Safety campaign for A66 danger junction
Published at 11:49, Friday, 16 November 2012
A MAN from Little Broughton is campaigning for changes to the village’s junction with the busy A66 following the death of a motorcyclist there last month.
Michael Crombleholme, 72, of Church Meadows, lost his own son in a road accident.
He does not want other families to go through the pain suffered by the relatives of Paul Fursey, who died in collision with a car on the main Cockermouth-Workington route.
Mr Crombleholme said: “My son Paul was killed in a road accident in 1989 in Bristol.
“He was stationery on his motorbike waiting on a slip road to turn right at a junction and somebody ran into him. He was only 27.
“I was so moved because of Paul Fursey’s death and the way it happened and all the terrible memories of what happened to my son came flooding back.
“I thought if we can’t do something about it there’s something wrong.”
Mr Crombleholme and wife Joan carried out a traffic monitoring survey and discovered that, on a typical day, more than 16,000 vehicles, including more than 1,000 lorries, used the A66 past the staggered junction for Broughton and Brigham.
Between 7am and 10am they counted 877 vehicles using the Broughton junction and 377 using the Brigham turning.
He would like to see changes made, and ideally a roundabout put in, to make getting in and out of the villages safer.
A relative who is a graphic designer has drawn up a suggested layout which he feels could be implemented at minimal cost.
It would see a mini roundabout put in at the Broughton turning, using the existing slip road as a left-turn lane.
Traffic leaving Brigham would turn left and double back at the roundabout for Cockermouth.
Mr Crombleholme is working with county councillor Eddie Martin, Allerdale councillors Nicky Cockburn and Tony North.

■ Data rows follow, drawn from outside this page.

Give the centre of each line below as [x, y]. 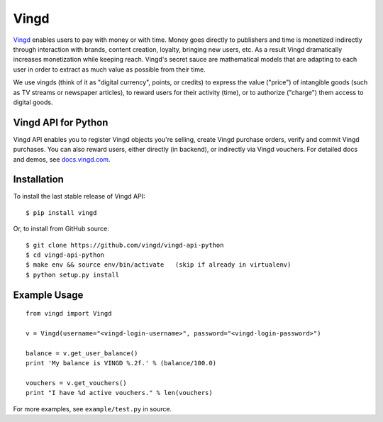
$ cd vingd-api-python [65, 255]
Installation [38, 180]
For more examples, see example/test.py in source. [93, 409]
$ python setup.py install [73, 274]
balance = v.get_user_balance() [82, 353]
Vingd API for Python [61, 122]
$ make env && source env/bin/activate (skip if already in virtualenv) [159, 265]
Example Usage [48, 295]
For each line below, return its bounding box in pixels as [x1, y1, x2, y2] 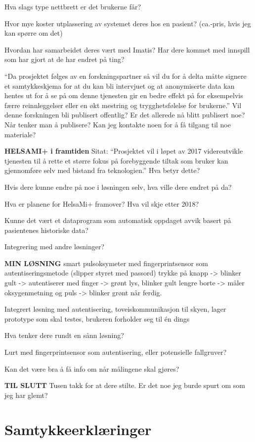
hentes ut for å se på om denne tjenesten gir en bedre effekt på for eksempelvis [4, 90, 243, 101]
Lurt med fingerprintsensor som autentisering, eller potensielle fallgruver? [4, 347, 227, 357]
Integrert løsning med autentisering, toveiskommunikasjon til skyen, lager [4, 304, 226, 314]
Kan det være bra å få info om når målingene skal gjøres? [4, 363, 179, 374]
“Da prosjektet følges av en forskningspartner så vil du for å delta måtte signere [4, 70, 247, 81]
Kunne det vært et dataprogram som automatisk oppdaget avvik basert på [4, 215, 231, 225]
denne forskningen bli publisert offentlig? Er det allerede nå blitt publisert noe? [4, 110, 245, 120]
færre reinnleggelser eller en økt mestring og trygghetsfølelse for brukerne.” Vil [4, 100, 242, 110]

Some neighbours are already on board with the campaign and Mr Crombleholme plans to have letters delivered to every home in Great Broughton, Little Broughton and Brigham this week calling on villagers to back it.
He has also met with Workington MP Sir Tony Cunningham and has spoken to Cumbria police, who are looking in to accident records and possible alternative road layouts.
A site visit is being arranged involving the Highways Agency, which is responsible for the A66, Cumbria County Council, which is responsible for the roads joining it at the junctions, the county and district councillors, parish councillors and police.
Mr Crombleholme added: “It only needs somebody that stalls their car and stops in the carriageway and there’s a heavy lorry that can’t stop and there’ll be a tragedy.
“The aim is to make it safer for pedestrians, car drivers, lorry drivers and everybody else who uses the A66 Brigham and Broughton junction and make it so it’s not a hit and miss thing to come out of the junction.
“Somebody I spoke to likened it to a chicken run.”
A roundabout has been mooted in the past but nothing was done as it was felt at the time that too many roundabouts close together could increase the risk of a crash.
Coun Martin said: “I am very supportive of the proposals to change the structure of the junction if we can with the Highways Agency. Such intersections do need periodic monitoring.”
Sir Tony added: “What we want is the best they can provide.
“The least they can do given the circumstances is look at it.”